▶ Exercise directions
Write out every record below exactly as given. Leave the pictures out.

═════ Data records ═════

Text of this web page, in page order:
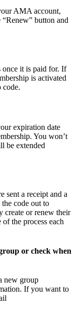
AMA account,
button and
once it is paid for. If
is activated
code.
expiration date
You won’t
be extended
sent a receipt and a
code out to
create or renew their
the process each
or check when
new group
If you want to
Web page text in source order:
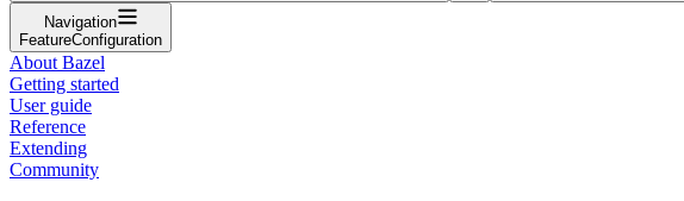
Navigation
FeatureConfiguration
About Bazel
Getting started
User guide
Reference
Extending
Community
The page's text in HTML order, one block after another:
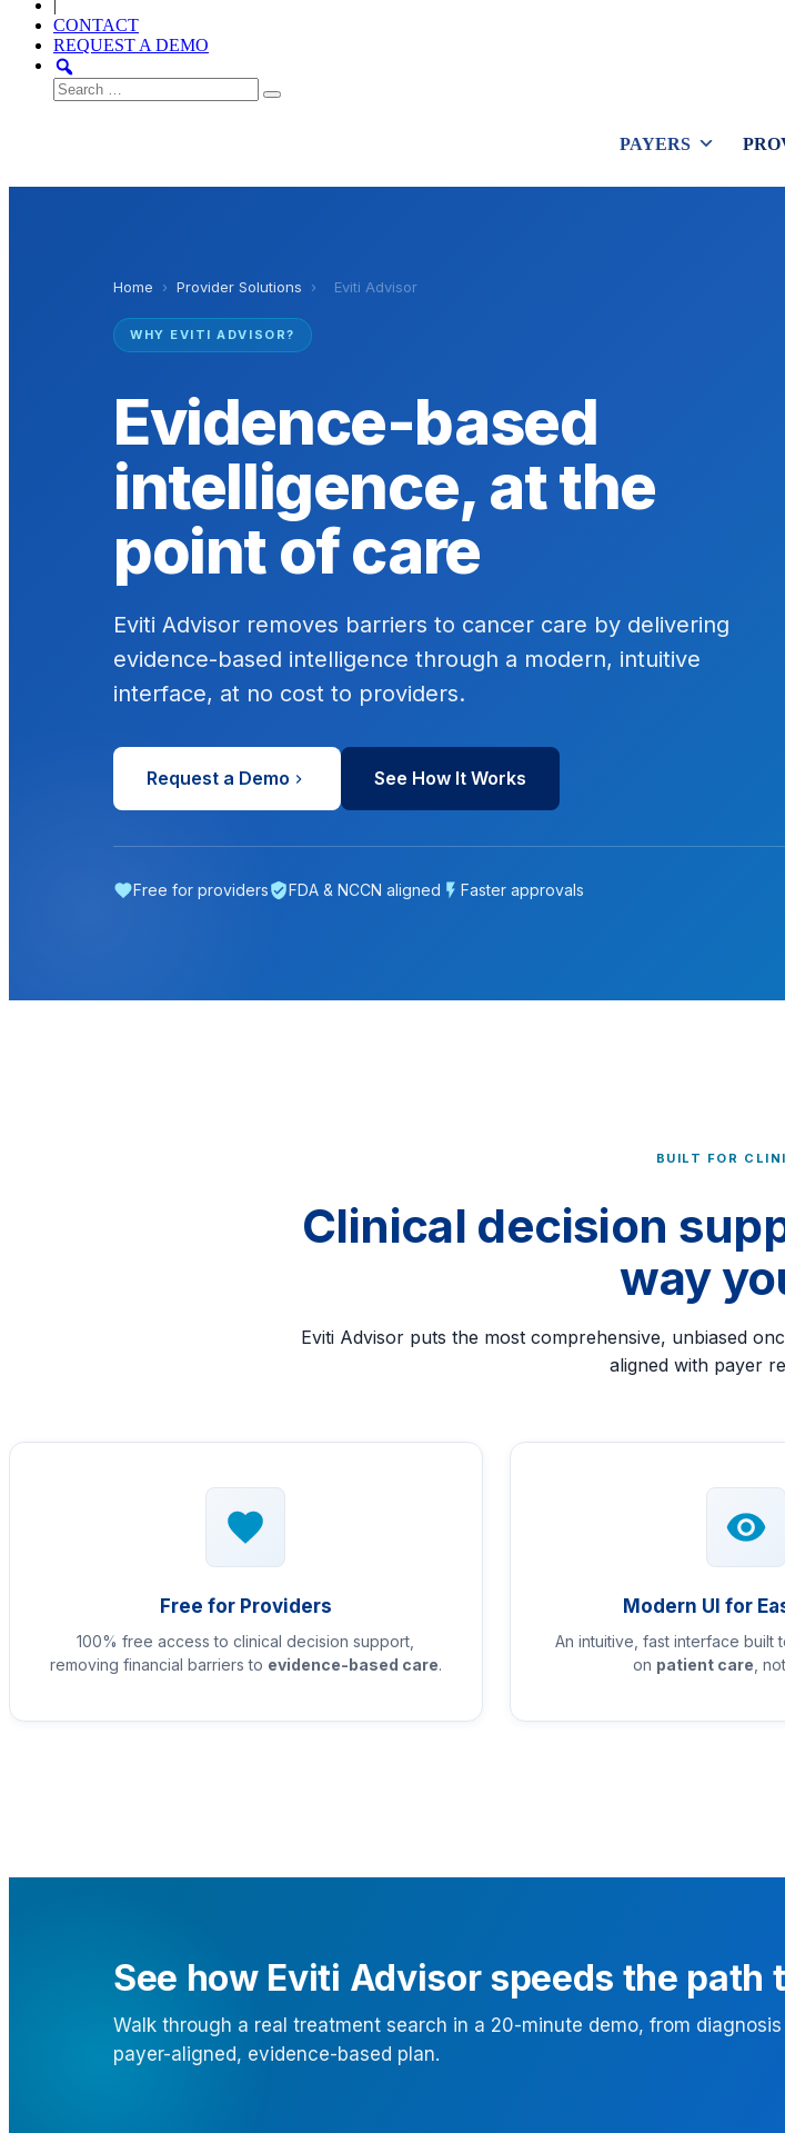
CONTACT
REQUEST A DEMO
Search
for:
PAYERS
Home › Provider Solutions › Eviti Advisor
WHY EVITI ADVISOR?
Evidence-based
intelligence, at the
point of care
Eviti Advisor removes barriers to cancer care by delivering
evidence-based intelligence through a modern, intuitive
interface, at no cost to providers.
Request a Demo See How It Works
Free for providers FDA & NCCN aligned Faster approvals
BUILT FOR
Clinical decision
way
Eviti Advisor puts the most comprehensive, unbiased
aligned with payer
Free for Providers
100% free access to clinical decision support,
removing financial barriers to evidence-based care.
Modern UI for
An intuitive, fast interface built
on patient care ,
See how Eviti Advisor speeds the path
Walk through a real treatment search in a 20-minute demo, from
payer-aligned, evidence-based plan.
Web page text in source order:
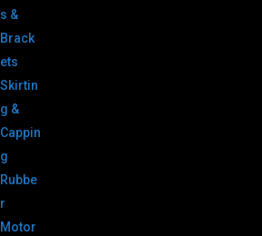
s &
Brack
ets
Skirtin
g &
Cappin
g
Rubbe
r
Motor
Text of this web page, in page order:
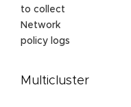
to collect
Network
policy logs
Multicluster
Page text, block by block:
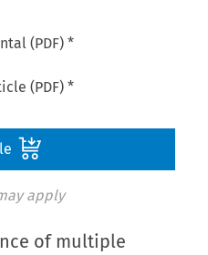
(PDF) *
(PDF) *
apply
of multiple
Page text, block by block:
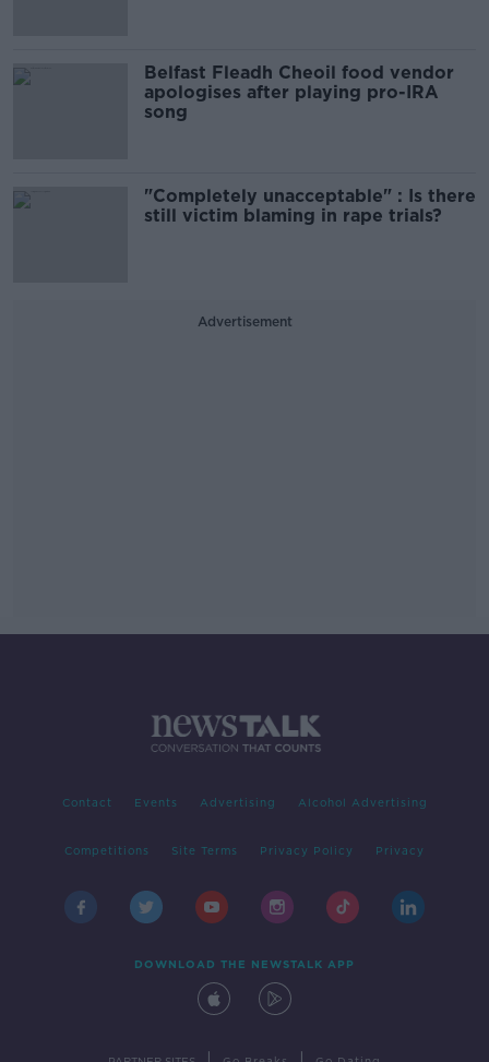
Belfast Fleadh Cheoil food vendor
apologises after playing pro-IRA
song
"Completely unacceptable" : Is there
still victim blaming in rape trials?
Advertisement
Contact Events Advertising Alcohol Advertising
Competitions Site Terms Privacy Policy Privacy
DOWNLOAD THE NEWSTALK APP
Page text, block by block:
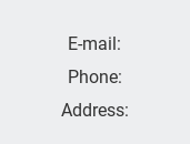
E-mail:
Phone:
Address:
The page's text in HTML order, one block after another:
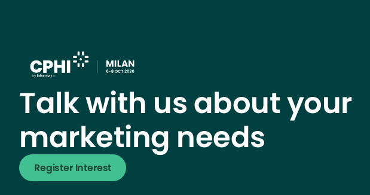
Talk with us about your
marketing needs
Register Interest
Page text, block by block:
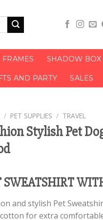
FRAMES SHADOW BOX
AND PARTY SALES
/ PET SUPPLIES / TRAVEL
Stylish Pet
SWEATSHIRT
and stylish Pet
for extra
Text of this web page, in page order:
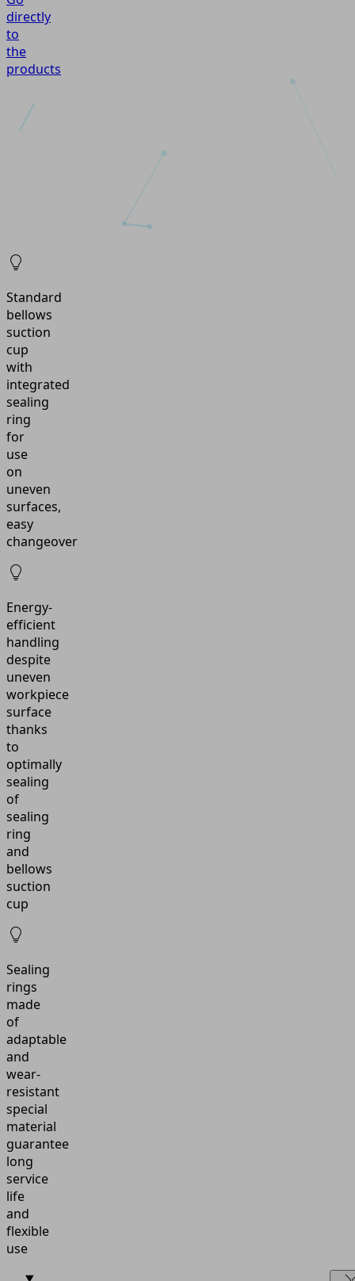
directly
to
the
products
Standard
bellows
suction
cup
with
integrated
sealing
ring
for
use
on
uneven
surfaces,
easy
changeover
Energy-
efficient
handling
despite
uneven
workpiece
surface
thanks
to
optimally
sealing
of
sealing
ring
and
bellows
suction
cup
Sealing
rings
made
of
adaptable
and
wear-
resistant
special
material
guarantee
long
service
life
and
flexible
use
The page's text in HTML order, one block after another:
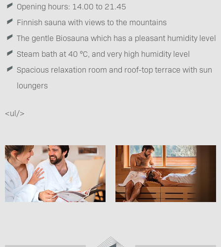
Opening hours: 14.00 to 21.45
Finnish sauna with views to the mountains
The gentle Biosauna which has a pleasant humidity level
Steam bath at 40 °C, and very high humidity level
Spacious relaxation room and roof-top terrace with sun
loungers
<ul/>
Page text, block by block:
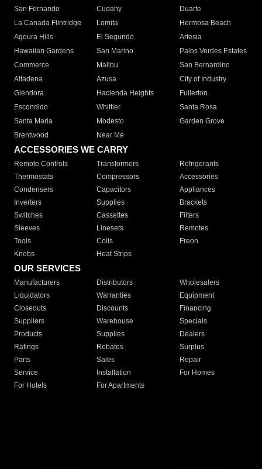
San Fernando
Cudahy
Duarte
La Canada Flintridge
Lomita
Hermosa Beach
Agoura Hills
El Segundo
Artesia
Hawaiian Gardens
San Marino
Palos Verdes Estates
Commerce
Malibu
San Bernardino
Altadena
Azusa
City of Industry
Glendora
Hacienda Heights
Fullerton
Escondido
Whittier
Santa Rosa
Santa Maria
Modesto
Garden Grove
Brentwood
Near Me
ACCESSORIES WE CARRY
Remote Controls Transformers
Refrigerants
Thermostats
Compressors
Accessories
Condensers
Capacitors
Appliances
Inverters
Supplies
Brackets
Switches
Cassettes
Filters
Sleeves
Linesets
Remotes
Tools
Coils
Freon
Knobs
Heat Strips
OUR SERVICES
Manufacturers Distributors
Wholesalers
Liquidators
Warranties
Equipment
Closeouts
Discounts
Financing
Suppliers
Warehouse
Specials
Products
Supplies
Dealers
Ratings
Rebates
Surplus
Parts
Sales
Repair
Service
Installation
For Homes
For Hotels
For Apartments
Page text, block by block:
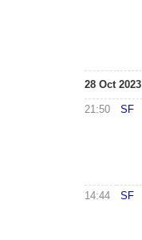
28 Oct 2023
21:50 SF
14:44 SF
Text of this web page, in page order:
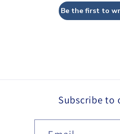
Be the first to
Subscribe to
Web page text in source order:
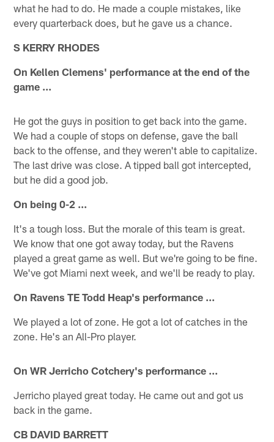
what he had to do. He made a couple mistakes, like
every quarterback does, but he gave us a chance.
S KERRY RHODES
On Kellen Clemens' performance at the end of the
game ...
He got the guys in position to get back into the game.
We had a couple of stops on defense, gave the ball
back to the offense, and they weren't able to capitalize.
The last drive was close. A tipped ball got intercepted,
but he did a good job.
On being 0-2 ...
It's a tough loss. But the morale of this team is great.
We know that one got away today, but the Ravens
played a great game as well. But we're going to be fine.
We've got Miami next week, and we'll be ready to play.
On Ravens TE Todd Heap's performance ...
We played a lot of zone. He got a lot of catches in the
zone. He's an All-Pro player.
On WR Jerricho Cotchery's performance ...
Jerricho played great today. He came out and got us
back in the game.
CB DAVID BARRETT
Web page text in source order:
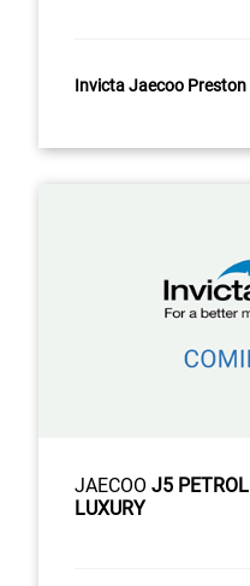
Invicta Jaecoo Preston
JAECOO J5 PETROL
LUXURY
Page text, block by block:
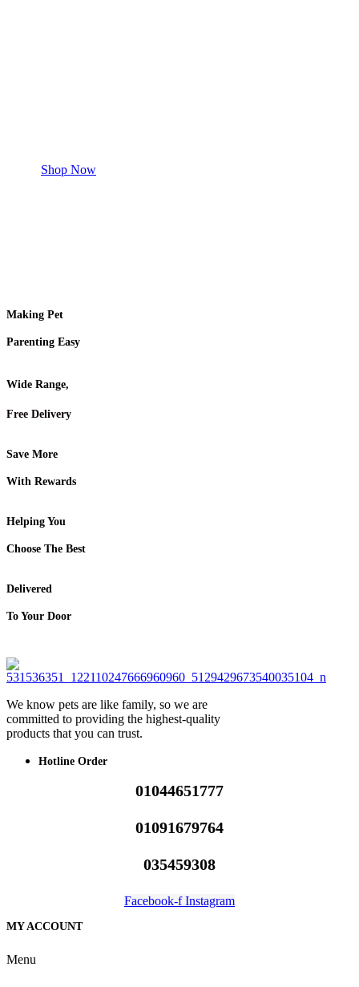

═════

▶ Reply
Text of this web page, in page order:
AMA account,
button and
once it is paid for. If
is activated
code.
expiration date
You won’t
be extended
sent a receipt and a
code out to
create or renew their
the process each
or check when
new group
If you want to
Web page text in source order:
Navigation
FeatureConfiguration
About Bazel
Getting started
User guide
Reference
Extending
Community
The page's text in HTML order, one block after another:
CONTACT
REQUEST A DEMO
Search
for:
PAYERS
Home › Provider Solutions › Eviti Advisor
WHY EVITI ADVISOR?
Evidence-based
intelligence, at the
point of care
Eviti Advisor removes barriers to cancer care by delivering
evidence-based intelligence through a modern, intuitive
interface, at no cost to providers.
Request a Demo See How It Works
Free for providers FDA & NCCN aligned Faster approvals
BUILT FOR
Clinical decision
way
Eviti Advisor puts the most comprehensive, unbiased
aligned with payer
Free for Providers
100% free access to clinical decision support,
removing financial barriers to evidence-based care.
Modern UI for
An intuitive, fast interface built
on patient care ,
See how Eviti Advisor speeds the path
Walk through a real treatment search in a 20-minute demo, from
payer-aligned, evidence-based plan.
Web page text in source order:
s &
Brack
ets
Skirtin
g &
Cappin
g
Rubbe
r
Motor
Text of this web page, in page order:
to collect
Network
policy logs
Multicluster
Page text, block by block:
(PDF) *
(PDF) *
apply
of multiple
Page text, block by block:
Belfast Fleadh Cheoil food vendor
apologises after playing pro-IRA
song
"Completely unacceptable" : Is there
still victim blaming in rape trials?
Advertisement
Contact Events Advertising Alcohol Advertising
Competitions Site Terms Privacy Policy Privacy
DOWNLOAD THE NEWSTALK APP
Page text, block by block:
E-mail:
Phone:
Address:
The page's text in HTML order, one block after another:
Talk with us about your
marketing needs
Register Interest
Page text, block by block:
FRAMES SHADOW BOX
AND PARTY SALES
/ PET SUPPLIES / TRAVEL
Stylish Pet
SWEATSHIRT
and stylish Pet
for extra
Text of this web page, in page order:
directly
to
the
products
Standard
bellows
suction
cup
with
integrated
sealing
ring
for
use
on
uneven
surfaces,
easy
changeover
Energy-
efficient
handling
despite
uneven
workpiece
surface
thanks
to
optimally
sealing
of
sealing
ring
and
bellows
suction
cup
Sealing
rings
made
of
adaptable
and
wear-
resistant
special
material
guarantee
long
service
life
and
flexible
use
The page's text in HTML order, one block after another:
Opening hours: 14.00 to 21.45
Finnish sauna with views to the mountains
The gentle Biosauna which has a pleasant humidity level
Steam bath at 40 °C, and very high humidity level
Spacious relaxation room and roof-top terrace with sun
loungers
<ul/>
Page text, block by block:
San Fernando
Cudahy
Duarte
La Canada Flintridge
Lomita
Hermosa Beach
Agoura Hills
El Segundo
Artesia
Hawaiian Gardens
San Marino
Palos Verdes Estates
Commerce
Malibu
San Bernardino
Altadena
Azusa
City of Industry
Glendora
Hacienda Heights
Fullerton
Escondido
Whittier
Santa Rosa
Santa Maria
Modesto
Garden Grove
Brentwood
Near Me
ACCESSORIES WE CARRY
Remote Controls Transformers
Refrigerants
Thermostats
Compressors
Accessories
Condensers
Capacitors
Appliances
Inverters
Supplies
Brackets
Switches
Cassettes
Filters
Sleeves
Linesets
Remotes
Tools
Coils
Freon
Knobs
Heat Strips
OUR SERVICES
Manufacturers Distributors
Wholesalers
Liquidators
Warranties
Equipment
Closeouts
Discounts
Financing
Suppliers
Warehouse
Specials
Products
Supplies
Dealers
Ratings
Rebates
Surplus
Parts
Sales
Repair
Service
Installation
For Homes
For Hotels
For Apartments
Page text, block by block:
28 Oct 2023
21:50 SF
14:44 SF
Text of this web page, in page order:
Be the first to
Subscribe to
Web page text in source order:
what he had to do. He made a couple mistakes, like
every quarterback does, but he gave us a chance.
S KERRY RHODES
On Kellen Clemens' performance at the end of the
game ...
He got the guys in position to get back into the game.
We had a couple of stops on defense, gave the ball
back to the offense, and they weren't able to capitalize.
The last drive was close. A tipped ball got intercepted,
but he did a good job.
On being 0-2 ...
It's a tough loss. But the morale of this team is great.
We know that one got away today, but the Ravens
played a great game as well. But we're going to be fine.
We've got Miami next week, and we'll be ready to play.
On Ravens TE Todd Heap's performance ...
We played a lot of zone. He got a lot of catches in the
zone. He's an All-Pro player.
On WR Jerricho Cotchery's performance ...
Jerricho played great today. He came out and got us
back in the game.
CB DAVID BARRETT
Web page text in source order:
Invicta Jaecoo Preston
JAECOO J5 PETROL
LUXURY
Page text, block by block:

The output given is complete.